For south Trinidad, the budding oil fields also meant an improvement in the infrastructure. “Every well drilled on the company’s holdings in 1910-11 proved a producer, and the whole operation was modernised, supply, tankage, an extension to the railway, more roadways, and an extension to the jetty.” writes George Higgins in his history of oil exploration in Trinidad. In addition to the roads and rails, there was all of a sudden employment: unskilled labourers averaged 74 cents a day, which was better than nothing at all! Many labourers from the neighbouring islands and Guyana arrived to help bringing the ‘black gold’ to the surface. But working conditions in the swampy south were not rosy: swarms of mosquitoes and a scarce water supply in the dry season didn’t make the hard drilling work in the hot sun any easier.
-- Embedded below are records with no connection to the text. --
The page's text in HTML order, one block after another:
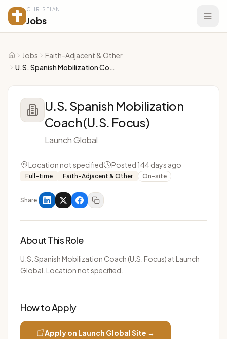
CHRISTIAN
Jobs
Home
Jobs
Faith-Adjacent & Other
U.S. Spanish Mobilization Coach (U.S. Focus)
U.S. Spanish Mobilization
Coach (U.S. Focus)
Launch Global
Location not specified Posted 144 days ago
Full-time Faith-Adjacent & Other On-site
Share
About This Role
U.S. Spanish Mobilization Coach (U.S. Focus) at Launch
Global. Location not specified.
How to Apply
Apply on Launch GlobalSite →
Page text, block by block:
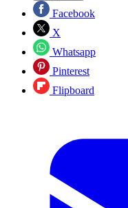
Facebook
X
Whatsapp
Pinterest
Flipboard
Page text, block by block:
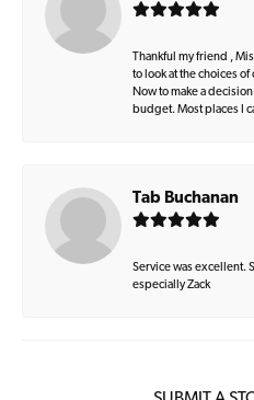
Thankful my friend ,
to look at the choices
Now to make a
budget. Most places I
Tab Buchanan
Service was excellent.
especially Zack
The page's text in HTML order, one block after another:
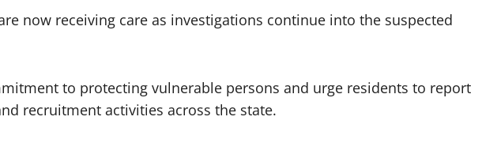
now receiving care as investigations continue into the suspected
to protecting vulnerable persons and urge residents to report
recruitment activities across the state.
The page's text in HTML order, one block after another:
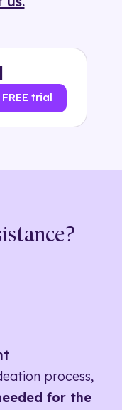
trial
process,
for the
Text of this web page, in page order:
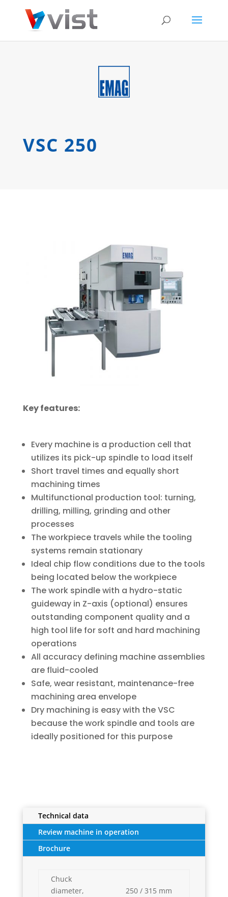
VSC 250
Key features:
Every machine is a production cell that
utilizes its pick-up spindle to load itself
Short travel times and equally short
machining times
Multifunctional production tool: turning,
drilling, milling, grinding and other
processes
The workpiece travels while the tooling
systems remain stationary
Ideal chip flow conditions due to the tools
being located below the workpiece
The work spindle with a hydro-static
guideway in Z-axis (optional) ensures
outstanding component quality and a
high tool life for soft and hard machining
operations
All accuracy defining machine assemblies
are fluid-cooled
Safe, wear resistant, maintenance-free
machining area envelope
Dry machining is easy with the VSC
because the work spindle and tools are
ideally positioned for this purpose
Technical data
Review machine in operation
Brochure
Chuck
diameter,
250 / 315 mm
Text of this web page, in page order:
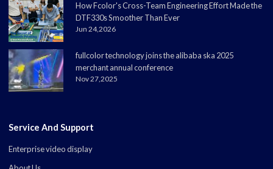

Malaria was dreaded, and at the end of 1913, 150 cases of yellow fever were reported, and three drillers died.
1910 - 1920 were veritable boom years in the oil industry: no less than 57 oil companies were formed between 1909 and 1912! Overseas, the car industry started to pick up, and when British home secretary Winston Churchill announced the decision to change the Royal Navy from burning coal to burning fuel in 1910, the ‘oil rush’ officially commenced in Trinidad.
On the eve of World War I in 1914, Trinidad’s annual oil production had risen to one million barrels. 80 companies had been registered - but of course not all were successful. Only financially strong companies were able to afford suitable drilling machinery and attract experienced oilmen, and thus capable of servicing the ever-increasing demand - or should we rather say ‘thirst’? - for fuel, kerosene, asphalt and lubricants.

5 comments:

davidbaeley said...

I appreciate your general knowledge post regarding oil drilling machines. I think it’s more beneficial for any students or professionals.

DDON said...

Very informative

Unknown said...

Very informative.

Oberv said...

Excellent site. Hope it will right a lot of the colonial "heritage" of the Caribbean and demolish the lies. Best Wishes.

Chris Peters said...

This article was very informative and I learned a lot, It was a time when others so hopeful ventured out to make what they believed to be possible, a reality. I proud of determination amidst much adversity and hope those in power will at least know the history of the oil and natural gas that they now manage and make sure that the entire country benefit from its profits and not just the influential few.